A l'instar d'autres capitales européennes, la Russie des tsars envisagea, dès la fin du XIXe siècle, l'installation d'un métro à Moscou, mais le projet, sur le point d'aboutir à la veille de 1914, ne vit jamais le jour. En 1930, des commissions d'architectes, mandatées par l'Etat soviétique, se réunissent pour réfléchir à la modernisation de la ville. Parmi eux, Le Corbusier préconise la construction d'un métro. Elle est décidée le 15 juin 1931 sur la base du rapport Kaganovitch, un dirigeant du Parti, qui donne son nom au réseau. La mise en service du premier tronçon a lieu le 14 mai 1935. Journalistes et écrivains français de passage alors à Moscou ne manquent pas de s'émerveiller. Romain Rolland est ainsi photographié avec Maxime Gorki auprès de « travailleuses de choc » et Antoine de Saint-Exupéry écrit pour Paris-Soir : « Le peuple, qui dans la réalisation du métro accorde une telle importance au luxe et à la lumière, en conjuguant l'utile à l'agréable, a déjà construit l'essentiel, c'est un peuple confiant dans l'avenir. » Pendant la période stalinienne, quatre tranches de travaux se succéderont jusqu'en 1954, un an après la disparition du « Petit Père des peuples ».

Une iconographie à la gloire du héros soviétique

Le chantier, particulièrement difficile, impose le recours à une main-d'œuvre toujours plus importante. L'émulation bat son plein. Les ouvriers les plus acharnés sont ainsi honorés, mais, à l'inverse, des affiches placardées dans les puits incitent à « débusquer les simulateurs et les fainéants ». Dans la perspective totalitaire, l'homme se doit d'être un héros, œuvrant pour l'avènement d'un monde nouveau. Cette vision à la fois exclusive et idéalisée transparaît dans les choix esthétiques du métro. A la station Komsomoslkaïa-radialnaïa, l'immense panneau de majolique de Lanceray représente, dès 1935, les bâtisseurs du métro enthousiastes, vaillants et pleins d'ardeur. Sous les arcs en granit de la station Plochtchad Revolioutsii, les quatre-vingts statues de bronze de Manizer assument la même fonction didactique : ouvriers, kolkhoziens, inventeurs ou sportifs sont autant de modèles dont l'exemple doit inspirer les masses.
Dans le contexte de la seconde guerre mondiale, puis de la guerre froide, une autre figure majeure entre au panthéon de la mythologie soviétique : celle du combattant partout exaltée dans les « vestibules » du métro. Œuvre de l'architecte Alexis Chtchoussev et du peintre Pavel Korine, la station Komsomolskaïa-koltsevaïa en offre l'un des plus somptueux exemples. Elle remportera d'ailleurs le premier prix à l'Exposition internationale de Bruxelles en 1958. Sous la voûte du hall central, huit mosaïques en émail évoquent les grands chefs militaires de l'histoire russe : Alexandre Nevski, le général Souvarov ou encore le prince Koutouzov. Ailleurs, les murs de la station Taganskaïa, surplombés d'une voûte à croisée d'ogives, sont ornés de quarante-huit bas-reliefs représentant des soldats de l'armée soviétique.

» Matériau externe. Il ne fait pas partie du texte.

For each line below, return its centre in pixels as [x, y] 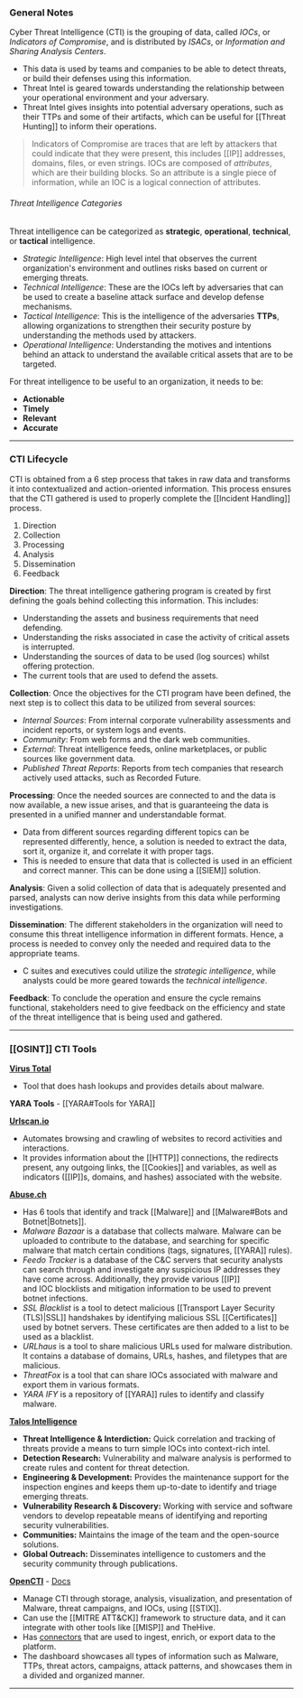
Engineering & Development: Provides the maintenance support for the [156, 1478]
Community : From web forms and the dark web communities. [136, 739]
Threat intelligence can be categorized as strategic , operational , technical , [150, 231]
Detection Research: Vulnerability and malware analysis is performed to [156, 1458]
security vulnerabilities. [66, 1525]
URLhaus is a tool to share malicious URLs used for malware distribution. [157, 1347]
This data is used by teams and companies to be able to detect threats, [154, 69]
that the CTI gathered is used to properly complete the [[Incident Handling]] [150, 498]
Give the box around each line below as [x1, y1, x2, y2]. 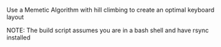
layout [6, 13, 24, 21]
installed [6, 33, 31, 42]
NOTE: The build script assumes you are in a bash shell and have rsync [6, 27, 209, 34]
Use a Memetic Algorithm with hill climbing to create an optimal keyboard [6, 6, 215, 14]
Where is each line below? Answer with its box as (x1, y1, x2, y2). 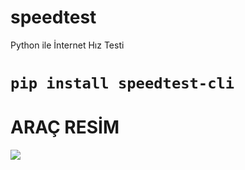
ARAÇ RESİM (10, 116, 120, 139)
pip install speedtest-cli (10, 74, 235, 93)
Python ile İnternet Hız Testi (10, 39, 125, 51)
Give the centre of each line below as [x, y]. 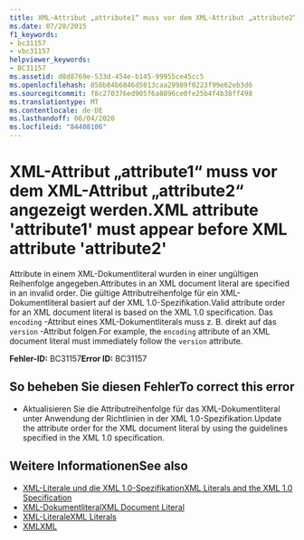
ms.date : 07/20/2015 [48, 26]
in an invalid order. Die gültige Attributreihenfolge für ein [114, 293]
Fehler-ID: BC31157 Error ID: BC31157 [78, 358]
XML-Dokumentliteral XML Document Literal [104, 507]
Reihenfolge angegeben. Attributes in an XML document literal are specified [149, 283]
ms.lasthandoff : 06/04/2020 [62, 118]
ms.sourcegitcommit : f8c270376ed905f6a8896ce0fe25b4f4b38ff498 [131, 93]
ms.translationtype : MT [54, 102]
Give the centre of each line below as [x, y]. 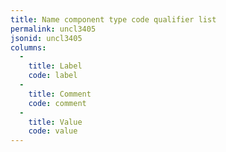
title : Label [55, 66]
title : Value [55, 122]
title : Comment [60, 94]
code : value [53, 131]
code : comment [57, 103]
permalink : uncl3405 [53, 29]
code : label [53, 76]
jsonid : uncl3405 [46, 38]
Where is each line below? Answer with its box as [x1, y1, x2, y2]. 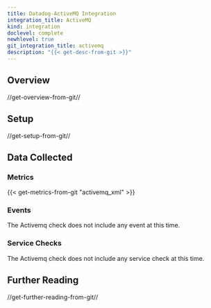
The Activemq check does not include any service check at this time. [7, 254, 205, 262]
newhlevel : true [7, 36, 54, 43]
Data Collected [7, 151, 73, 163]
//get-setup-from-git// [7, 131, 71, 139]
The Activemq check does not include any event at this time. [7, 221, 180, 230]
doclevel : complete [7, 29, 64, 37]
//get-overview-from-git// [7, 93, 81, 101]
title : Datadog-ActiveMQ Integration [7, 10, 117, 17]
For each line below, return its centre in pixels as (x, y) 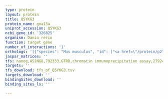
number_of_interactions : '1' (35, 47)
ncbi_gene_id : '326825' (30, 33)
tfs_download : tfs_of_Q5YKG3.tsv (40, 70)
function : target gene (29, 42)
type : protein (20, 10)
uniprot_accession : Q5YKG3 (33, 28)
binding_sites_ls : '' (28, 84)
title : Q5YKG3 (20, 19)
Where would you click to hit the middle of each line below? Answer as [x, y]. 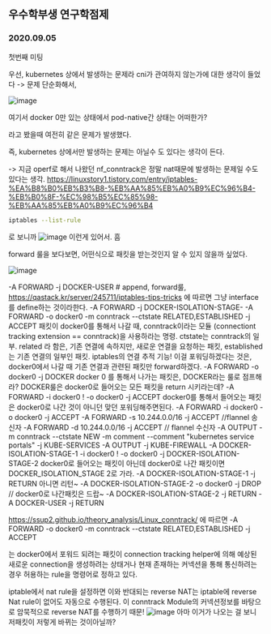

Du réalisme socialiste au néoclassicisme

En 1938, l'architecte Alexis Douchkine dessine pour la station Maïakovskaïa – qui remportera le grand prix de la Foire internationale de New York – un pavage en marbre de carrés rouges sur fond blanc. Il rend tacitement hommage à Malevitch. Mais les références à l'avant-garde restent rares dans la décoration du métro. La lutte contre le « formalisme » – nom générique donné à l'art moderne par ses détracteurs staliniens – est déjà engagée depuis plusieurs années au bénéfice du réalisme socialiste. Dans le même temps s'opère un retour vers le passé. Ivan Fomine se fait ainsi le chantre du dorique rouge, forme épurée à l'extrême du néoclassicisme. Ses deux stations, Krasnye Vorota et Plochtchad Sverdlova, serviront de modèle à ses successeurs, soucieux de procéder à ce qu'on appelle alors « l'assimilation critique de l'héritage ».